• _What you need to do_: Retype the listing below line for line, but only from the line with "menace has plagued" down to the line with "Resource Type: still image", inclusive. Pictures stay out.

***

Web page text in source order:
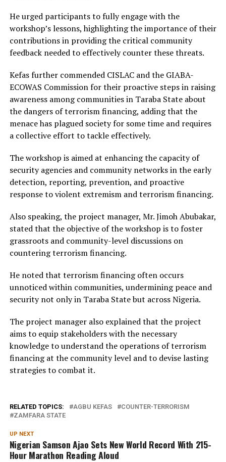
He urged participants to fully engage with the
workshop’s lessons, highlighting the importance of their
contributions in providing the critical community
feedback needed to effectively counter these threats.
Kefas further commended CISLAC and the GIABA-
ECOWAS Commission for their proactive steps in raising
awareness among communities in Taraba State about
the dangers of terrorism financing, adding that the
menace has plagued society for some time and requires
a collective effort to tackle effectively.
The workshop is aimed at enhancing the capacity of
security agencies and community networks in the early
detection, reporting, prevention, and proactive
response to violent extremism and terrorism financing.
Also speaking, the project manager, Mr. Jimoh Abubakar,
stated that the objective of the workshop is to foster
grassroots and community-level discussions on
countering terrorism financing.
He noted that terrorism financing often occurs
unnoticed within communities, undermining peace and
security not only in Taraba State but across Nigeria.
The project manager also explained that the project
aims to equip stakeholders with the necessary
knowledge to understand the operations of terrorism
financing at the community level and to devise lasting
strategies to combat it.
RELATED TOPICS: AGBU KEFAS
COUNTER-TERRORISM
ZAMFARA STATE
UP NEXT
Nigerian Samson Ajao Sets New World Record With 215-
Hour Marathon Reading Aloud
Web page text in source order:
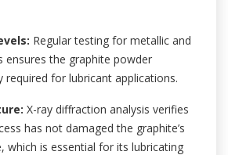
Regular testing for metallic and
ensures the graphite powder
required for lubricant applications.
X-ray diffraction analysis verifies
has not damaged the graphite’s
which is essential for its lubricating
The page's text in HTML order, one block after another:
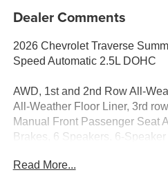
Dealer Comments
2026 Chevrolet Traverse
Speed Automatic 2.5L DOHC
AWD, 1st and 2nd Row All-
All-Weather Floor Liner, 3rd
Manual Front Passenger Seat
Brakes, 6 Speakers, 6-
Conditioning, Alloy wheels,
Read More...
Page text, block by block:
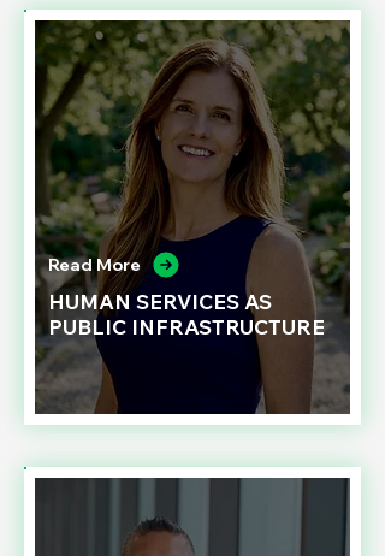
Read More
HUMAN SERVICES AS
PUBLIC INFRASTRUCTURE
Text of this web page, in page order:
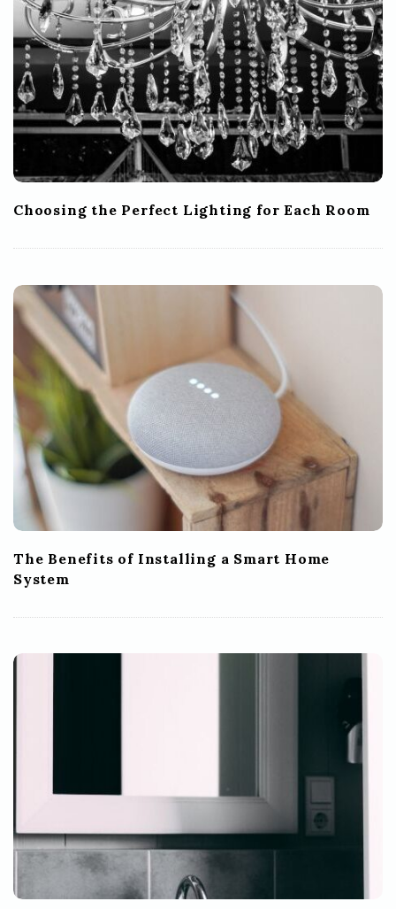
Choosing the Perfect Lighting for Each Room
The Benefits of Installing a Smart Home
System
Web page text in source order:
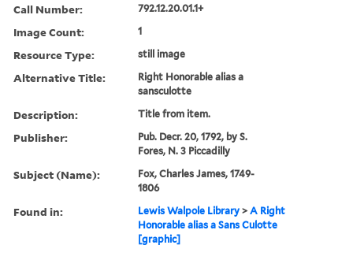
Call Number: 792.12.20.01.1+
Image Count: 1
Resource Type: still image
Alternative Title:
Right Honorable alias a
sansculotte
Description: Title from item.
Publisher:
Pub. Decr. 20, 1792, by S.
Fores, N. 3 Piccadilly
Subject (Name):
Fox, Charles James, 1749-
1806
Found in: Lewis Walpole Library >A Right
Honorable alias a Sans Culotte
[graphic]
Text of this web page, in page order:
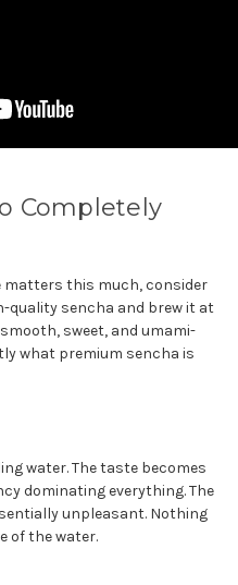
Completely
matters this much, consider
quality sencha and brew it at
sweet, and umami-
what premium sencha is
water. The taste becomes
dominating everything. The
unpleasant. Nothing
of the water.
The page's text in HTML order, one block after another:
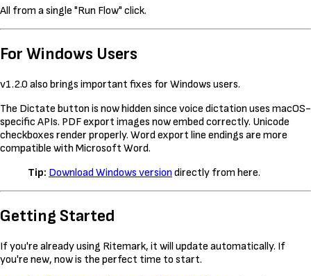
All from a single "Run Flow" click.
For Windows Users
v1.2.0 also brings important fixes for Windows users.
The Dictate button is now hidden since voice dictation uses macOS-
specific APIs. PDF export images now embed correctly. Unicode
checkboxes render properly. Word export line endings are more
compatible with Microsoft Word.
Tip: Download Windows version directly from here.
Getting Started
If you're already using Ritemark, it will update automatically. If
you're new, now is the perfect time to start.
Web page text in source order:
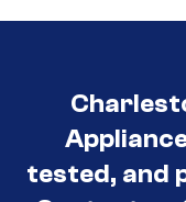
tested, and
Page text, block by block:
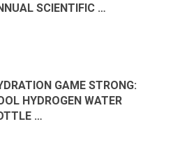
SCIENTIFIC …
GAME STRONG:
HYDROGEN WATER
…
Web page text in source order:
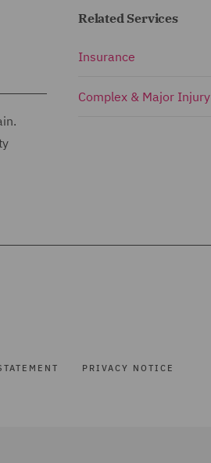
Related Services
Insurance
Complex & Major Injury
PRIVACY NOTICE
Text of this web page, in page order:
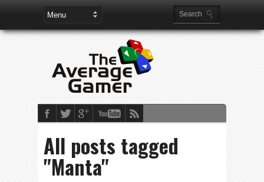
All posts tagged
"Manta"
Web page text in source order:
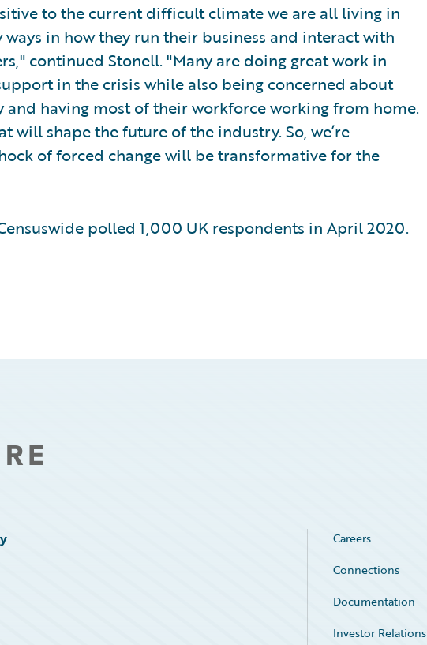
to the current difficult climate we are all living in
in how they run their business and interact with
continued Stonell. "Many are doing great work in
in the crisis while also being concerned about
and having most of their workforce working from home.
will shape the future of the industry. So, we’re
of forced change will be transformative for the
polled 1,000 UK respondents in April 2020.
Careers
Connections
Documentation
Investor Relations
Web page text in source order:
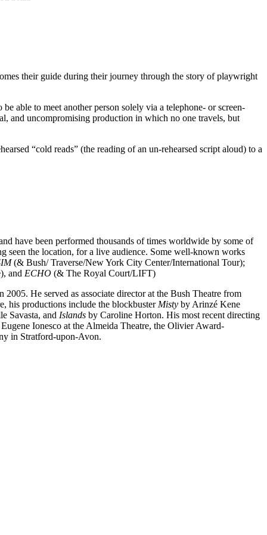
their guide during their journey through the story of playwright
able to meet another person solely via a telephone- or screen-
and uncompromising production in which no one travels, but
“cold reads” (the reading of an un-rehearsed script aloud) to a
have been performed thousands of times worldwide by some of
seen the location, for a live audience. Some well-known works
(& Bush/ Traverse/New York City Center/International Tour);
and ECHO (& The Royal Court/LIFT)
He served as associate director at the Bush Theatre from
his productions include the blockbuster Misty by Arinzé Kene
Savasta, and Islands by Caroline Horton. His most recent directing
Ionesco at the Almeida Theatre, the Olivier Award-
in Stratford-upon-Avon.
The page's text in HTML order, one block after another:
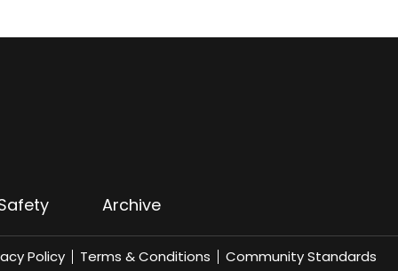
Archive
Policy Terms & Conditions Community Standards
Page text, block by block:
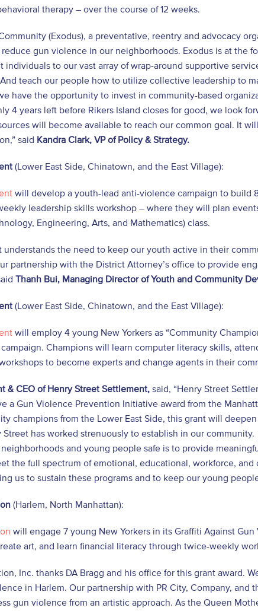
therapy – over the course of 12 weeks.
(Exodus), a preventative, reentry and advocacy
gun violence in our neighborhoods. Exodus is at the
individuals to our vast array of wrap-around supportive
teach our people how to utilize collective leadership to
have the opportunity to invest in community-based
4 years left before Rikers Island closes for good, we look
will become available to reach our common goal. It
said Kandra Clark, VP of Policy & Strategy.
(Lower East Side, Chinatown, and the East Village):
will develop a youth-lead anti-violence campaign to build
leadership skills workshop – where they will plan
Engineering, Arts, and Mathematics) class.
understands the need to keep our youth active in their
partnership with the District Attorney’s office to provide
Thanh Bui, Managing Director of Youth and Community
(Lower East Side, Chinatown, and the East Village):
will employ 4 young New Yorkers as “Community
Champions will learn computer literacy skills,
to become experts and change agents in their
& CEO of Henry Street Settlement, said, “Henry Street
a Gun Violence Prevention Initiative award from the
champions from the Lower East Side, this grant will
has worked strenuously to establish in our
and young people safe is to provide
the full spectrum of emotional, educational, workforce,
us to sustain these programs and to keep our young
(Harlem, North Manhattan):
will engage 7 young New Yorkers in its Graffiti Against
art, and learn financial literacy through twice-weekly
Inc. thanks DA Bragg and his office for this grant award.
in Harlem. Our partnership with PR City, Company, and
gun violence from an artistic approach. As the Queen
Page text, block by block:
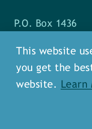
P.O. Box 1436
Phone: (318)
Fax: (318) 324-
This website
you get the
website.
Learn
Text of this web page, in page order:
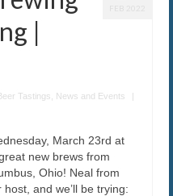
|
Tastings News and Events
|
March 23rd at
new brews from
Ohio! Neal from
and we’ll be trying:
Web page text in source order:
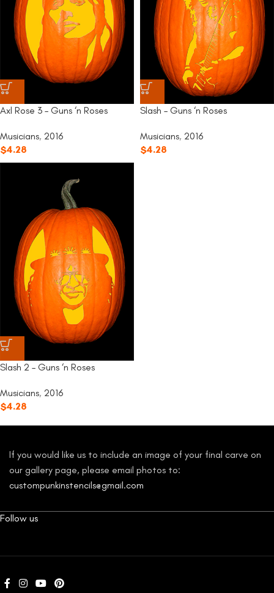
Axl Rose 3 – Guns ‘n Roses
Musicians, 2016
$4.28
Slash – Guns ‘n Roses
Musicians, 2016
$4.28
Slash 2 – Guns ‘n Roses
Musicians, 2016
$4.28
If you would like us to include an image of your final carve on
our gallery page, please email photos to:
custompunkinstencils@gmail.com
Follow us
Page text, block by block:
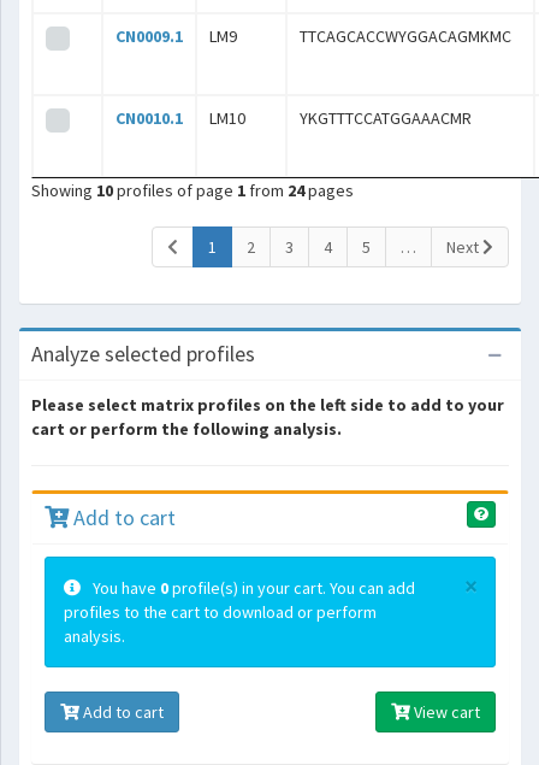
CN0009.1 LM9 TTCAGCACCWYGGACAGMKMC
CN0010.1 LM10 YKGTTTCCATGGAAACMR
Showing 10profiles of page 1 from 24pages
1 (current)
2 3 4 5 … Next
Analyze selected profiles
Please select matrix profiles on the left side to add to your
cart or perform the following analysis.
Add to cart
×
You have 0profile(s) in your cart. You can add
profiles to the cart to download or perform
analysis.
Add to cart View cart
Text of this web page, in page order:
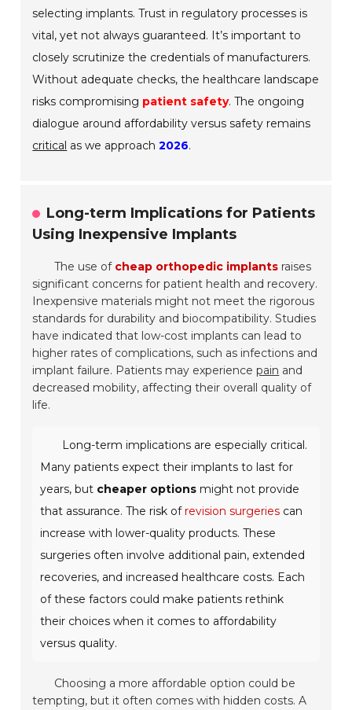
selecting implants. Trust in regulatory processes is
vital, yet not always guaranteed. It’s important to
closely scrutinize the credentials of manufacturers.
Without adequate checks, the healthcare landscape
risks compromising patient safety. The ongoing
dialogue around affordability versus safety remains
critical as we approach2026.
Long-term Implications for Patients
Using Inexpensive Implants
The use of cheap orthopedic implants raises
significant concerns for patient health and recovery.
Inexpensive materials might not meet the rigorous
standards for durability and biocompatibility. Studies
have indicated that low-cost implants can lead to
higher rates of complications, such as infections and
implant failure. Patients may experiencepain and
decreased mobility, affecting their overall quality of
life.
Long-term implications are especially critical.
Many patients expect their implants to last for
years, but cheaper options might not provide
that assurance. The risk ofrevision surgeries can
increase with lower-quality products. These
surgeries often involve additional pain, extended
recoveries, and increased healthcare costs. Each
of these factors could make patients rethink
their choices when it comes to affordability
versus quality.
Choosing a more affordable option could be
tempting, but it often comes with hidden costs. A
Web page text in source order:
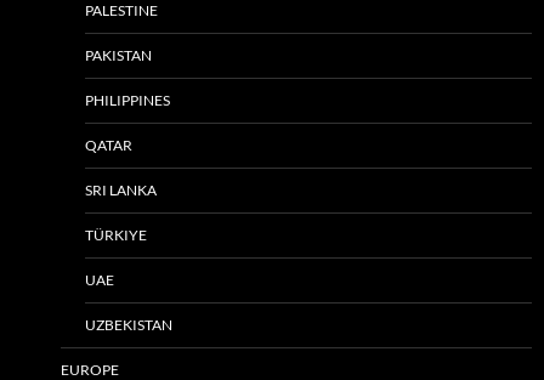
PALESTINE
PAKISTAN
PHILIPPINES
QATAR
SRI LANKA
TÜRKIYE
UAE
UZBEKISTAN
EUROPE
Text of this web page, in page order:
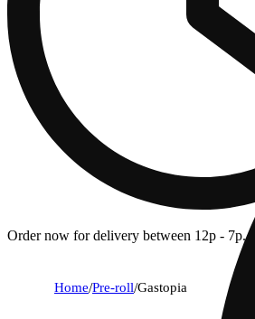
Order now for delivery between 12p - 7p.
Home/Pre-roll/Gastopia
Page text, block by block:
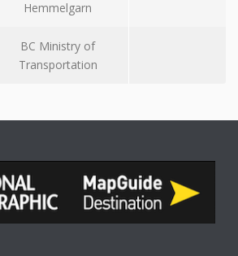
Hemmelgarn
BC Ministry of
Transportation
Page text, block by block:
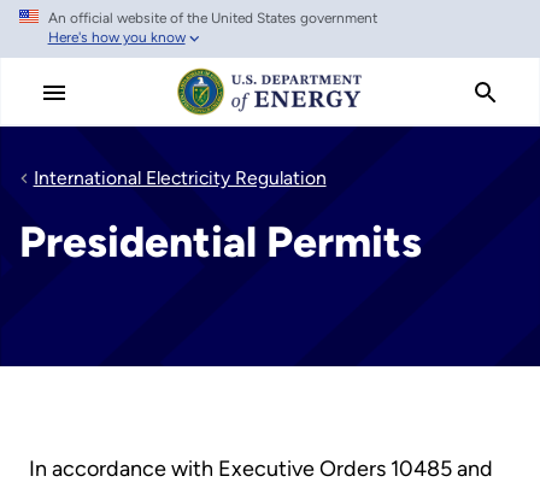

***

• _Result for this task_:
menace has plagued society for some time and requires
a collective effort to tackle effectively.
The workshop is aimed at enhancing the capacity of
security agencies and community networks in the early
detection, reporting, prevention, and proactive
response to violent extremism and terrorism financing.
Also speaking, the project manager, Mr. Jimoh Abubakar,
stated that the objective of the workshop is to foster
grassroots and community-level discussions on
countering terrorism financing.
He noted that terrorism financing often occurs
unnoticed within communities, undermining peace and
security not only in Taraba State but across Nigeria.
The project manager also explained that the project
aims to equip stakeholders with the necessary
knowledge to understand the operations of terrorism
financing at the community level and to devise lasting
strategies to combat it.
RELATED TOPICS: AGBU KEFAS
COUNTER-TERRORISM
ZAMFARA STATE
UP NEXT
Nigerian Samson Ajao Sets New World Record With 215-
Hour Marathon Reading Aloud
Web page text in source order:
Regular testing for metallic and
ensures the graphite powder
required for lubricant applications.
X-ray diffraction analysis verifies
has not damaged the graphite’s
which is essential for its lubricating
The page's text in HTML order, one block after another:
Dealer Comments
2026 Chevrolet Traverse
Speed Automatic 2.5L DOHC
AWD, 1st and 2nd Row All-
All-Weather Floor Liner, 3rd
Manual Front Passenger Seat
Brakes, 6 Speakers, 6-
Conditioning, Alloy wheels,
Read More...
Page text, block by block:
Read More
HUMAN SERVICES AS
PUBLIC INFRASTRUCTURE
Text of this web page, in page order:
Choosing the Perfect Lighting for Each Room
The Benefits of Installing a Smart Home
System
Web page text in source order:
Call Number: 792.12.20.01.1+
Image Count: 1
Resource Type: still image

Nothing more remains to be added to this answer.